About the company
Nebius is leading a new era in cloud infrastructure for the global AI economy. We are building a full-stack AI cloud platform that supports developers and enterprises from data and model training through to production deployment, without the cost and complexity of building large in-house AI/ML infrastructure. Built by engineers, for engineers. From large-scale GPU orchestration to inference optimization, we own the hard problems across compute, storage, networking and applied AI. Listed on Nasdaq (NBIS) and headquartered in Amsterdam, we have a global footprint with R&D hubs across Europe, the UK, North America and Israel.
Responsibilities
- Act as a trusted advisor to our clients, providing technical expertise and guidance throughout the engagement. Conduct PoC, workshops, presentations, and training sessions to educate clients on GPU cloud technologies and best practices.
- Collaborate with clients to understand their business requirements and develop solution architecture that align with their needs: design and document Infrastructure as code solutions, documentation and technical how-tos in collaboration with support engineers and technical writers.
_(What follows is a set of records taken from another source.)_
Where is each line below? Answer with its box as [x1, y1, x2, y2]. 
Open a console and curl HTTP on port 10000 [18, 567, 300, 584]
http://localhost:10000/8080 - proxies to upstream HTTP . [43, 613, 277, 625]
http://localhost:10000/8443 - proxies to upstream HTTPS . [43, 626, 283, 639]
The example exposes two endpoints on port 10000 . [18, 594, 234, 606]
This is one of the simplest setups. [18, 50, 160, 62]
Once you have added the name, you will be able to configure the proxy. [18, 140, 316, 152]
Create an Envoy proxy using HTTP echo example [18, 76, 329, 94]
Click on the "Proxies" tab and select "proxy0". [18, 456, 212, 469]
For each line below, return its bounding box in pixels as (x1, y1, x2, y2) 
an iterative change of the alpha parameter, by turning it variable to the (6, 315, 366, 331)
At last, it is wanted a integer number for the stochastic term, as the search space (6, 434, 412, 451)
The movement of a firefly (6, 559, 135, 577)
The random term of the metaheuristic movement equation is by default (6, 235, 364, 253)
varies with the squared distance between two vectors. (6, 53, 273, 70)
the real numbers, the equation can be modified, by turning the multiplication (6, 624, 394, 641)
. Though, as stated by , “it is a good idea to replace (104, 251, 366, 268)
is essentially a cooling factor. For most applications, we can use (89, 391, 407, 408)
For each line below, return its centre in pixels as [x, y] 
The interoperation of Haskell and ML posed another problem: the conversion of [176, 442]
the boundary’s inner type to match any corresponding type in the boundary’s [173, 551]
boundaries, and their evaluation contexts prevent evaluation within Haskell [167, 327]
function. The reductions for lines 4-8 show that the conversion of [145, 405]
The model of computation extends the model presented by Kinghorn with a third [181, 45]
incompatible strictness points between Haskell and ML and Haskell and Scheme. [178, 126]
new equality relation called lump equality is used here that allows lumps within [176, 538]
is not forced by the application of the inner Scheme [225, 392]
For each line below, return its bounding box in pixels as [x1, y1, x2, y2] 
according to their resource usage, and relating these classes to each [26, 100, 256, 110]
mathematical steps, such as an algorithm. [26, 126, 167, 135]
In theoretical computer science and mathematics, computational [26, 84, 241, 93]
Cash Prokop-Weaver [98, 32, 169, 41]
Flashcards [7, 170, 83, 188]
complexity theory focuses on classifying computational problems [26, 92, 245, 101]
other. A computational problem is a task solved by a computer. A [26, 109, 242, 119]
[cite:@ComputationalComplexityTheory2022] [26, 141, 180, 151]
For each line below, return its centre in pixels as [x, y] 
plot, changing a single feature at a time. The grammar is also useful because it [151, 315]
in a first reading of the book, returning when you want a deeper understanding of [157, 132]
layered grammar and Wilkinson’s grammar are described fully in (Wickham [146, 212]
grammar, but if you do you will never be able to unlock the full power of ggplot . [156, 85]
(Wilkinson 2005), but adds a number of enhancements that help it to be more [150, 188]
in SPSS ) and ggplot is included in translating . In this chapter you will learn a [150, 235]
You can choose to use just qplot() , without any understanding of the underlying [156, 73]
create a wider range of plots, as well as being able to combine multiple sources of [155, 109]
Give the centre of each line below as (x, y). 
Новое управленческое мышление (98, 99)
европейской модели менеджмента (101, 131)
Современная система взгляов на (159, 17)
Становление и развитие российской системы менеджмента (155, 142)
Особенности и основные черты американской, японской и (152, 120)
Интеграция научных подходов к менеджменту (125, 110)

- Help customers to optimize pipeline performance and scalability to ensure efficient utilization of cloud resources and services powered by Nebius AI.
- Act as a single point of expertise of customer scenarios for product, technical support, marketing teams.
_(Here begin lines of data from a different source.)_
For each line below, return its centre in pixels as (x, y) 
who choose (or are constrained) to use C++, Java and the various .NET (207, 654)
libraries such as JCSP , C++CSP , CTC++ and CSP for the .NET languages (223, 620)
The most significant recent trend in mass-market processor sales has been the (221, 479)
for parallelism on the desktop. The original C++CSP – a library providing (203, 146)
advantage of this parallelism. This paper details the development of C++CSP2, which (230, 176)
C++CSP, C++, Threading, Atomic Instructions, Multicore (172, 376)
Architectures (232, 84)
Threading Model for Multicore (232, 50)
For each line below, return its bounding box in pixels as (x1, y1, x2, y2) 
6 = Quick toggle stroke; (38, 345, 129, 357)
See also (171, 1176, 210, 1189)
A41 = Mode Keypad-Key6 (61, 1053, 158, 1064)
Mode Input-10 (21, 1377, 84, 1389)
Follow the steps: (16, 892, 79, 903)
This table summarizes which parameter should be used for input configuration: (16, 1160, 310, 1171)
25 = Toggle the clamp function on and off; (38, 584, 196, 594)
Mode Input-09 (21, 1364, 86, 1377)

- Assist to Marketing department efforts during events (Hackathons, conferences, workshops, webinars, etc.)
Requirements
- 5 - 10 + years of experience as a cloud solutions architect, system/network engineer, developer or a similar technical role with a focus on cloud computing.
- Bachelor’s degree or foreign equivalent in a related field, or an equivalent combination of education and relevant experience.
- Strong hands-on experience with IaC and configuration management tools (preferably Terraform/Ansible), Kubernetes, skills of writing code in Python.
- Solid understanding of GPU computing practices for ML training and inference workloads, GPU software stack components, including drivers, libraries (e.g. CUDA, OpenCL).
- Excellent communication skills.
- Customer-centric mindset.
Preferred qualifications
- Hands-on experience with HPC/ML orchestration frameworks (e.g. Slurm, Kubeflow).
- Hands-on experience with deep learning frameworks (e.g. TensorFlow, PyTorch).
- Solid understanding of cloud ML tools landscape from industry leaders (NVIDIA, AWS, Azure, Google).
Conditions
- On Target Earnings Range: $235k - $300k CAD.
- Competitive compensation.
- Career growth and learning opportunities.
- Flexibility and ownership.
- Collaborative and innovative culture.
- Opportunity to work on impactful AI projects.
- International environment and talented teams.